Na regional de Bagé, nas áreas de várzea, o crescimento dos campos nativos é considerado satisfatório em razão do maior acúmulo de água no solo. Em localidades com solos arenosos ou rasos e vários dias sem chuva, há redução no crescimento da vegetação. As pastagens cultivadas de braquiária, Panicum, capim-elefante, Tifton, milheto e capim-sudão registraram diminuição na produção de massa verde, embora apresentem tolerância à restrição hídrica. Produtores iniciaram a busca por sementes de aveia e a aquisição de ureia para a semeadura das pastagens de inverno prevista para março. Na regional de Erechim, o desenvolvimento e o rendimento das pastagens são apontados como adequados na maioria das áreas, mas nas anuais de verão, como sorgo e milheto, houve alteração na coloração em função da deficiência de umidade no solo.

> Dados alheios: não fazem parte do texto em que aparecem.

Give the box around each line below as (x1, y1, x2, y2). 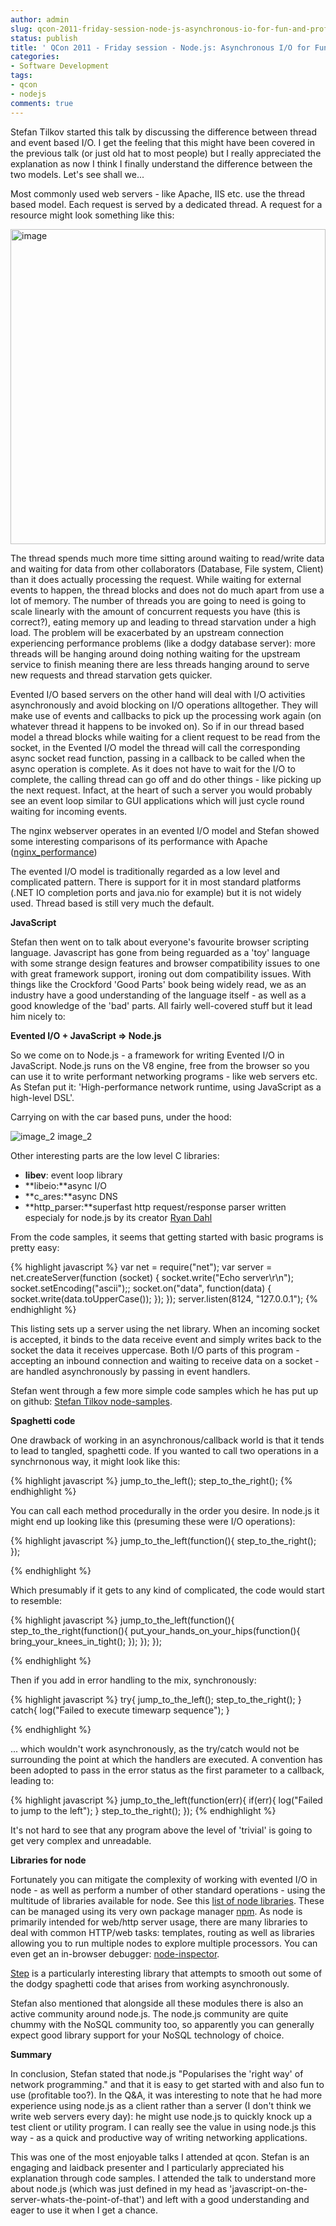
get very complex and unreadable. (10, 1834, 152, 1846)
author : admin (10, 14, 70, 25)
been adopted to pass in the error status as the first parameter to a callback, (10, 1764, 325, 1776)
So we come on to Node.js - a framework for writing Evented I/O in (10, 1049, 285, 1061)
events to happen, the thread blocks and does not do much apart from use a (10, 584, 325, 596)
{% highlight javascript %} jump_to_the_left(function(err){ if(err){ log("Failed (10, 1794, 323, 1806)
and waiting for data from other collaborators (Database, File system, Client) (10, 562, 324, 575)
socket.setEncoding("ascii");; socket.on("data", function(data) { (10, 1282, 272, 1294)

Na regional de Ijuí, as pastagens anuais e perenes de verão apresentam bom desenvolvimento nos municípios onde houve chuva em 7 de novembro, porém, de modo geral, a escassez hídrica e o calor intenso têm provocado baixo crescimento e reduzida rebrota. O boletim destaca que “apesar da oferta de forragem em parte das propriedades, o excesso de calor tem limitado o pastejo”, exigindo roçadas para ajuste do manejo. Em Passo Fundo, as pastagens cultivadas atingiram o potencial produtivo máximo, enquanto os campos nativos ofertaram forragem, mas estão no limite devido à restrição hídrica.

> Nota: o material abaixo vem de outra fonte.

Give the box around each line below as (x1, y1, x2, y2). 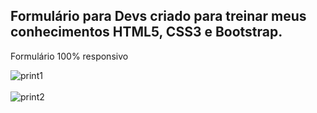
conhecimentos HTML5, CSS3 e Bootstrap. (10, 24, 283, 41)
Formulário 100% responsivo (10, 50, 129, 62)
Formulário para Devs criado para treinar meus (10, 8, 307, 25)
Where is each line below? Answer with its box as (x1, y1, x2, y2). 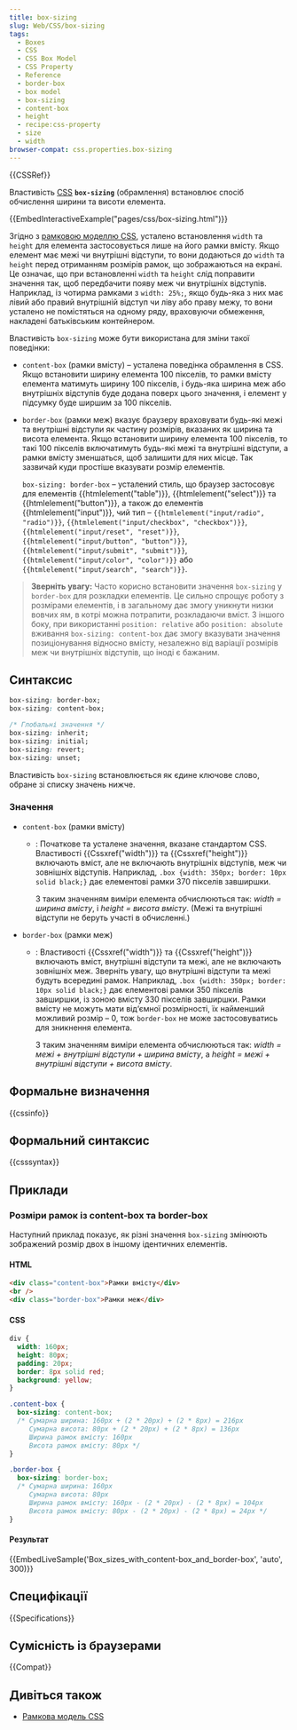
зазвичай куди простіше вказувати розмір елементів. (21, 461, 226, 472)
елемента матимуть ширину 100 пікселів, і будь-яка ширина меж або (21, 378, 286, 389)
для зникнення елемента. (35, 1022, 133, 1033)
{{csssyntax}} (9, 1156, 60, 1168)
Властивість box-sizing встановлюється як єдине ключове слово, (9, 769, 260, 780)
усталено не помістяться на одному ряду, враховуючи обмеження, (9, 306, 266, 316)
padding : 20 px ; (17, 1359, 74, 1368)
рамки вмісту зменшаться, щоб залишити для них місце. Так (21, 452, 254, 463)

Na regional de Pelotas, em Santa Vitória do Palmar e Chuí, as precipitações limitadas restringem a oferta de alimento nos campos nativos e nas pastagens cultivadas. Em Pedras Altas, há boa oferta de forragem. Em Santa Rosa, as espécies nativas ficaram estagnadas, com taxa mínima de acúmulo de matéria seca, e as pastagens anuais de verão apresentaram produção abaixo do esperado. Áreas de aveia implantadas precocemente estão em fase de sementação, comprometendo o valor nutricional e reduzindo a disponibilidade de alimento aos rebanhos. Em Soledade, as chuvas de 7 de novembro impulsionaram a rebrota e possibilitaram pastejo.
Nas regionais de Porto Alegre, a reserva de umidade no solo e as temperaturas elevadas favoreceram o desenvolvimento das pastagens. Escritórios da Emater/RS-Ascar iniciaram a elaboração de projetos de crédito de custeio do Programa Sementes e Mudas Forrageiras, por meio do FEAPER, marcando o planejamento das pastagens de inverno. Em Santa Maria, a qualidade e a quantidade das pastagens variaram conforme a localidade, com redução na taxa de crescimento nas áreas com menos chuva. Em São Vicente do Sul, produtores realizaram roçadas para controle de alecrim-do-campo (Baccharis dracunculifolia) e há ocorrência de cigarrinha-das-pastagens (Deois flavopicta), demandando controle químico.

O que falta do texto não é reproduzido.